◆ WHAT THE EXERCISE ASKS ◆
The following data needs to be repeated exactly, with all images excluded.

********************

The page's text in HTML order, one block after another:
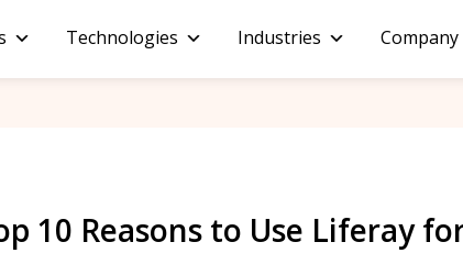
Technologies Industries Company
10 Reasons to Use Liferay
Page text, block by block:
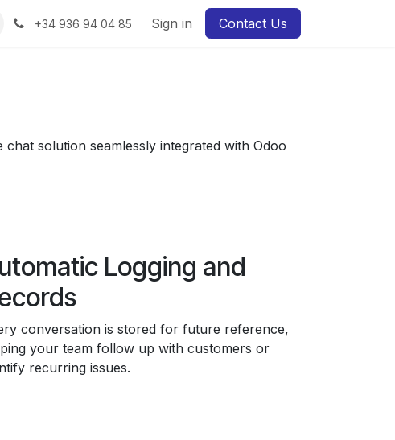
+34 936 94 04 85 Sign in Contact Us
solution seamlessly integrated with Odoo
Logging and
conversation is stored for future reference,
your team follow up with customers or
recurring issues.
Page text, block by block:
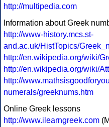
http://multipedia.com
Information about Greek
http://www-history.mcs.st-
and.ac.uk/HistTopics/
http://en.wikipedia.org/wiki/
http://en.wikipedia.org/wiki/
http://
numerals/greeknums.htm
Online Greek lessons
http://www.ilearngreek.com
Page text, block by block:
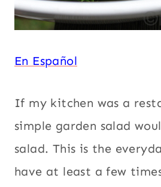
En Español
If my kitchen was a
simple garden salad
salad. This is the
have at least a few
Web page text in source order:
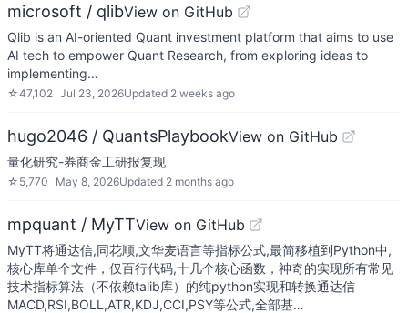
microsoft / qlibView on GitHub
Qlib is an AI-oriented Quant investment platform that aims to use
AI tech to empower Quant Research, from exploring ideas to
implementing…
☆47,102 Jul 23, 2026Updated 2 weeks ago
hugo2046 / QuantsPlaybookView on GitHub
量化研究-券商金工研报复现
☆ 5,770 May 8, 2026Updated 2 months ago
mpquant / MyTTView on GitHub
MyTT将通达信,同花顺,文华麦语言等指标公式,最简移植到Python中,
核心库单个文件，仅百行代码,十几个核心函数，神奇的实现所有常见
技术指标算法（不依赖talib库）的纯python实现和转换通达信
MACD,RSI,BOLL,ATR,KDJ,CCI,PSY等公式,全部基…
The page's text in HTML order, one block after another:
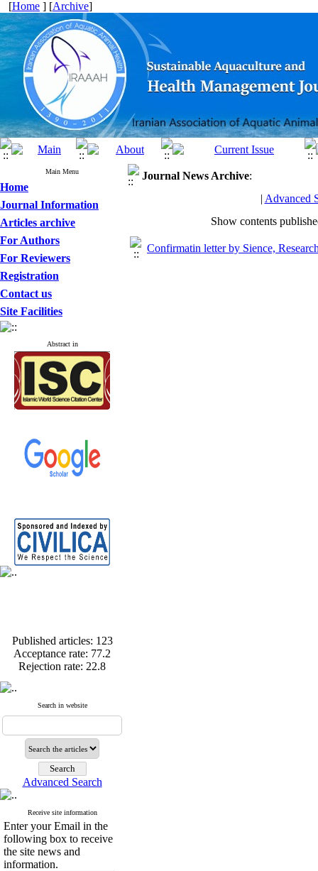
[Home ] [Archive]
Main Menu
Home
Journal Information
Articles archive
For Authors
For Reviewers
Registration
Contact us
Site Facilities
Abstract in
Published articles: 123
Acceptance rate: 77.2
Rejection rate: 22.8
Acceptance rate:77.2
Rejection rate:22.8
Search in website
Advanced Search
Receive site information
Enter your Email in the
following box to receive
the site news and
information.
Journal News Archive:
| Advanced
Show contents
Confirmatin letter by Sience,
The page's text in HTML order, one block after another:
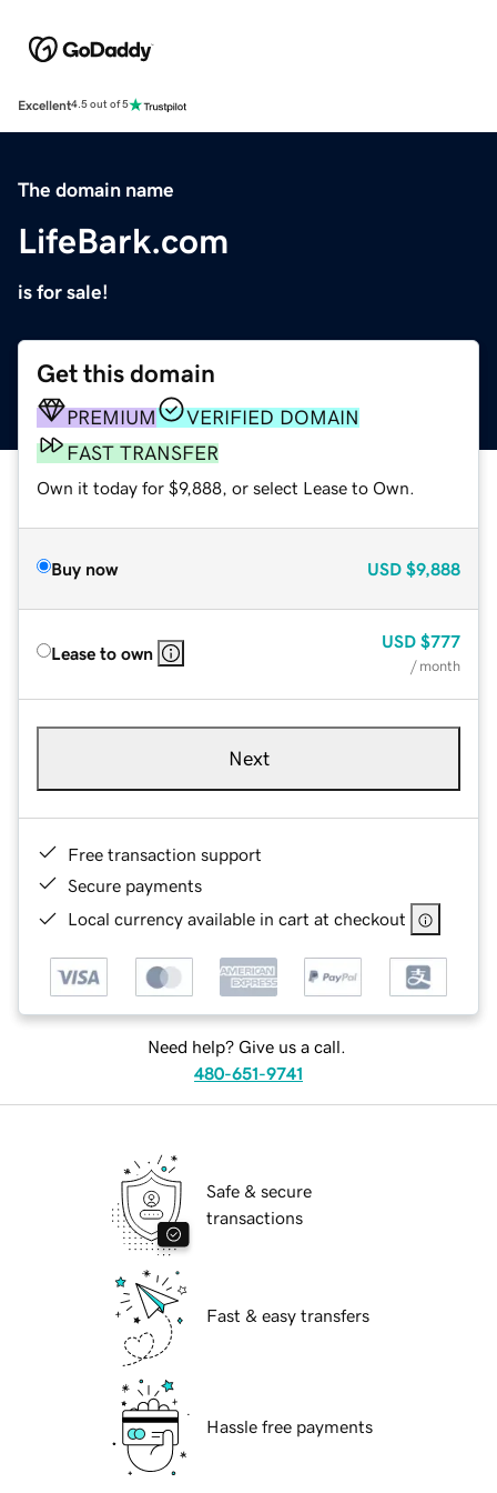
Excellent4.5 out of 5
The domain name
LifeBark.com
is for sale!
Get this domain
PREMIUM
VERIFIED DOMAIN
FAST TRANSFER
Own it today for $9,888, or select Lease to Own.
Buy now USD $9,888
Lease to own
USD $777
/ month
Next
Free transaction support
Secure payments
Local currency available in cart at checkout
Need help? Give us a call.
480-651-9741
Safe & secure
transactions
Fast & easy transfers
Hassle free payments
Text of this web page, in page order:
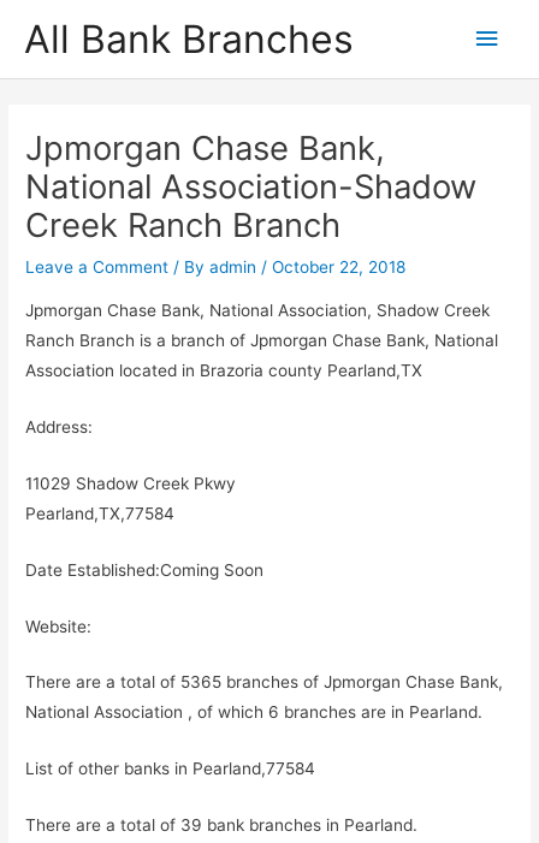
All Bank Branches
Main
Jpmorgan Chase Bank,
National Association-Shadow
Creek Ranch Branch
Leave a Comment / Byadmin/October 22, 2018
Jpmorgan Chase Bank, National Association, Shadow Creek
Ranch Branch is a branch of Jpmorgan Chase Bank, National
Association located in Brazoria county Pearland,TX
Address:
11029 Shadow Creek Pkwy
Pearland,TX,77584
Date Established:Coming Soon
Website:
There are a total of 5365 branches of Jpmorgan Chase Bank,
National Association , of which 6 branches are in Pearland.
List of other banks in Pearland,77584
There are a total of 39 bank branches in Pearland.
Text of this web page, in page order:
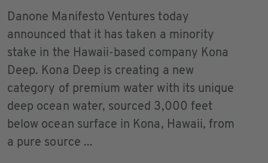
Danone Manifesto Ventures today
announced that it has taken a minority
stake in the Hawaii-based company Kona
Deep. Kona Deep is creating a new
category of premium water with its unique
deep ocean water, sourced 3,000 feet
below ocean surface in Kona, Hawaii, from
a pure source ...
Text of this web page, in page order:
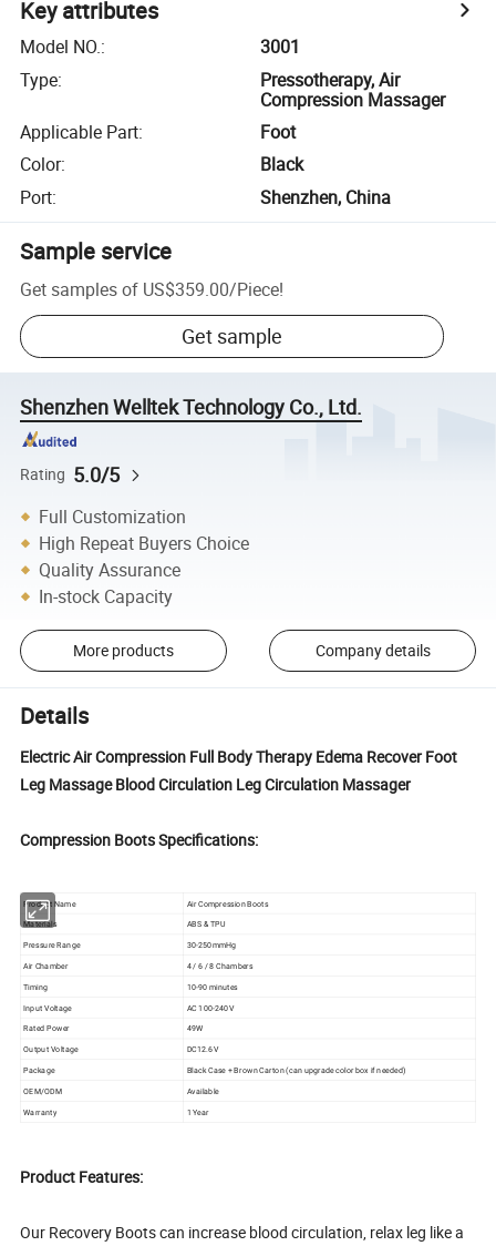
Key attributes
Model NO.:
3001
Type:
Pressotherapy, Air
Compression Massager
Applicable Part:
Foot
Color:
Black
Port: Shenzhen, China
Sample service
Get samples of US$359.00/Piece!
Get sample
Shenzhen Welltek Technology Co., Ltd.
Rating 5.0/5
Full Customization
High Repeat Buyers Choice
Quality Assurance
In-stock Capacity
More products Company details
Details
Electric Air Compression Full Body Therapy Edema Recover Foot
Leg Massage Blood Circulation Leg Circulation Massager
Compression Boots Specifications:
Product Name
Air Compression Boots
Materials
ABS & TPU
Pressure Range
30-250mmHg
Air Chamber
4 / 6 / 8 Chambers
Timing
10-90 minutes
Input Voltage
AC 100-240V
Rated Power
49W
Output Voltage
DC12.6V
Package
Black Case + Brown Carton (can upgrade color box if needed)
OEM/ODM
Available
Warranty
1 Year
Product Features:
Our Recovery Boots can increase blood circulation, relax leg like a
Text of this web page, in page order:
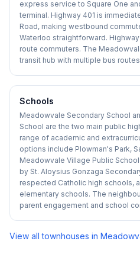
express service to Square One
terminal. Highway 401 is
Road, making westbound
Waterloo straightforward.
route commuters. The
transit hub with multiple bus
Schools
Meadowvale Secondary School
School are the two main public
range of academic and
options include Plowman's Park,
Meadowvale Village Public
by St. Aloysius Gonzaga
respected Catholic high schools,
elementary schools. The
parent engagement and school
View all townhouses in
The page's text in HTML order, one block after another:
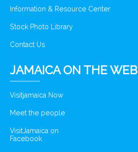
Information & Resource Center
Stock Photo Library
Contact Us
JAMAICA ON THE WEB
Visitjamaica Now
Meet the people
VisitJamaica on
Facebook
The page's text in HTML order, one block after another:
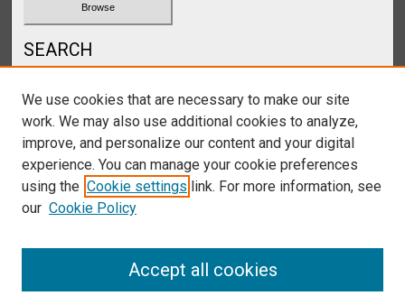
SEARCH
Select context to search:
We use cookies that are necessary to make our site
work. We may also use additional cookies to analyze,
improve, and personalize our content and your digital
experience. You can manage your cookie preferences
using the Cookie settings link. For more information, see
our Cookie Policy
Accept all cookies
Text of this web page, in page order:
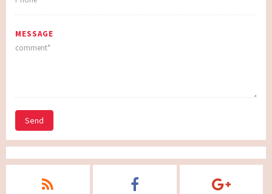
MESSAGE
Send
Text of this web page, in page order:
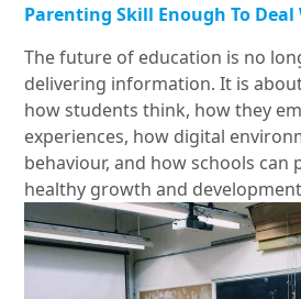
Parenting Skill Enough To Deal
The future of education is no
delivering information. It is
how students think, how they
experiences, how digital
behaviour, and how schools
healthy growth and
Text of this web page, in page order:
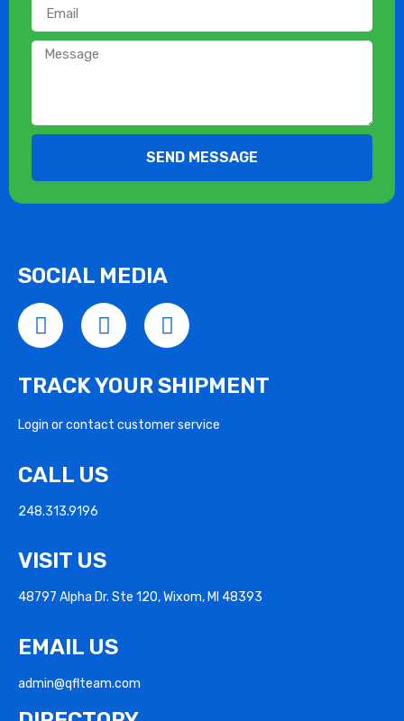
SEND MESSAGE
SOCIAL MEDIA
TRACK YOUR SHIPMENT
Login or contact customer service
CALL US
248.313.9196
VISIT US
48797 Alpha Dr. Ste 120, Wixom, MI 48393
EMAIL US
admin@qflteam.com

********************

◆ RESULT FOR THIS TASK ◆
The page's text in HTML order, one block after another:
Technologies Industries Company
10 Reasons to Use Liferay
Page text, block by block:
+34 936 94 04 85 Sign in Contact Us
solution seamlessly integrated with Odoo
Logging and
conversation is stored for future reference,
your team follow up with customers or
recurring issues.
Page text, block by block:
http://multipedia.com
Information about Greek
http://www-history.mcs.st-
and.ac.uk/HistTopics/
http://en.wikipedia.org/wiki/
http://en.wikipedia.org/wiki/
http://
numerals/greeknums.htm
Online Greek lessons
http://www.ilearngreek.com
Page text, block by block:
En Español
If my kitchen was a
simple garden salad
salad. This is the
have at least a few
Web page text in source order:
microsoft / qlibView on GitHub
Qlib is an AI-oriented Quant investment platform that aims to use
AI tech to empower Quant Research, from exploring ideas to
implementing…
☆47,102 Jul 23, 2026Updated 2 weeks ago
hugo2046 / QuantsPlaybookView on GitHub
量化研究-券商金工研报复现
☆ 5,770 May 8, 2026Updated 2 months ago
mpquant / MyTTView on GitHub
MyTT将通达信,同花顺,文华麦语言等指标公式,最简移植到Python中,
核心库单个文件，仅百行代码,十几个核心函数，神奇的实现所有常见
技术指标算法（不依赖talib库）的纯python实现和转换通达信
MACD,RSI,BOLL,ATR,KDJ,CCI,PSY等公式,全部基…
The page's text in HTML order, one block after another:
[Home ] [Archive]
Main Menu
Home
Journal Information
Articles archive
For Authors
For Reviewers
Registration
Contact us
Site Facilities
Abstract in
Published articles: 123
Acceptance rate: 77.2
Rejection rate: 22.8
Acceptance rate:77.2
Rejection rate:22.8
Search in website
Advanced Search
Receive site information
Enter your Email in the
following box to receive
the site news and
information.
Journal News Archive:
| Advanced
Show contents
Confirmatin letter by Sience,
The page's text in HTML order, one block after another:
Excellent4.5 out of 5
The domain name
LifeBark.com
is for sale!
Get this domain
PREMIUM
VERIFIED DOMAIN
FAST TRANSFER
Own it today for $9,888, or select Lease to Own.
Buy now USD $9,888
Lease to own
USD $777
/ month
Next
Free transaction support
Secure payments
Local currency available in cart at checkout
Need help? Give us a call.
480-651-9741
Safe & secure
transactions
Fast & easy transfers
Hassle free payments
Text of this web page, in page order:
All Bank Branches
Main
Jpmorgan Chase Bank,
National Association-Shadow
Creek Ranch Branch
Leave a Comment / Byadmin/October 22, 2018
Jpmorgan Chase Bank, National Association, Shadow Creek
Ranch Branch is a branch of Jpmorgan Chase Bank, National
Association located in Brazoria county Pearland,TX
Address:
11029 Shadow Creek Pkwy
Pearland,TX,77584
Date Established:Coming Soon
Website:
There are a total of 5365 branches of Jpmorgan Chase Bank,
National Association , of which 6 branches are in Pearland.
List of other banks in Pearland,77584
There are a total of 39 bank branches in Pearland.
Text of this web page, in page order:
Danone Manifesto Ventures today
announced that it has taken a minority
stake in the Hawaii-based company Kona
Deep. Kona Deep is creating a new
category of premium water with its unique
deep ocean water, sourced 3,000 feet
below ocean surface in Kona, Hawaii, from
a pure source ...
Text of this web page, in page order:
Key attributes
Model NO.:
3001
Type:
Pressotherapy, Air
Compression Massager
Applicable Part:
Foot
Color:
Black
Port: Shenzhen, China
Sample service
Get samples of US$359.00/Piece!
Get sample
Shenzhen Welltek Technology Co., Ltd.
Rating 5.0/5
Full Customization
High Repeat Buyers Choice
Quality Assurance
In-stock Capacity
More products Company details
Details
Electric Air Compression Full Body Therapy Edema Recover Foot
Leg Massage Blood Circulation Leg Circulation Massager
Compression Boots Specifications:
Product Name
Air Compression Boots
Materials
ABS & TPU
Pressure Range
30-250mmHg
Air Chamber
4 / 6 / 8 Chambers
Timing
10-90 minutes
Input Voltage
AC 100-240V
Rated Power
49W
Output Voltage
DC12.6V
Package
Black Case + Brown Carton (can upgrade color box if needed)
OEM/ODM
Available
Warranty
1 Year
Product Features:
Our Recovery Boots can increase blood circulation, relax leg like a
Text of this web page, in page order:
express service to Square One
terminal. Highway 401 is
Road, making westbound
Waterloo straightforward.
route commuters. The
transit hub with multiple bus
Schools
Meadowvale Secondary School
School are the two main public
range of academic and
options include Plowman's Park,
Meadowvale Village Public
by St. Aloysius Gonzaga
respected Catholic high schools,
elementary schools. The
parent engagement and school
View all townhouses in
The page's text in HTML order, one block after another:
Information & Resource Center
Stock Photo Library
Contact Us
JAMAICA ON THE WEB
Visitjamaica Now
Meet the people
VisitJamaica on
Facebook
The page's text in HTML order, one block after another:
SEARCH
Select context to search:
We use cookies that are necessary to make our site
work. We may also use additional cookies to analyze,
improve, and personalize our content and your digital
experience. You can manage your cookie preferences
using the Cookie settings link. For more information, see
our Cookie Policy
Accept all cookies
Text of this web page, in page order:
MESSAGE
Send
Text of this web page, in page order:
Parenting Skill Enough To Deal
The future of education is no
delivering information. It is
how students think, how they
experiences, how digital
behaviour, and how schools
healthy growth and
Text of this web page, in page order:
SEND MESSAGE
SOCIAL MEDIA
TRACK YOUR SHIPMENT
Login or contact customer service
CALL US
248.313.9196
VISIT US
48797 Alpha Dr. Ste 120, Wixom, MI 48393
EMAIL US
admin@qflteam.com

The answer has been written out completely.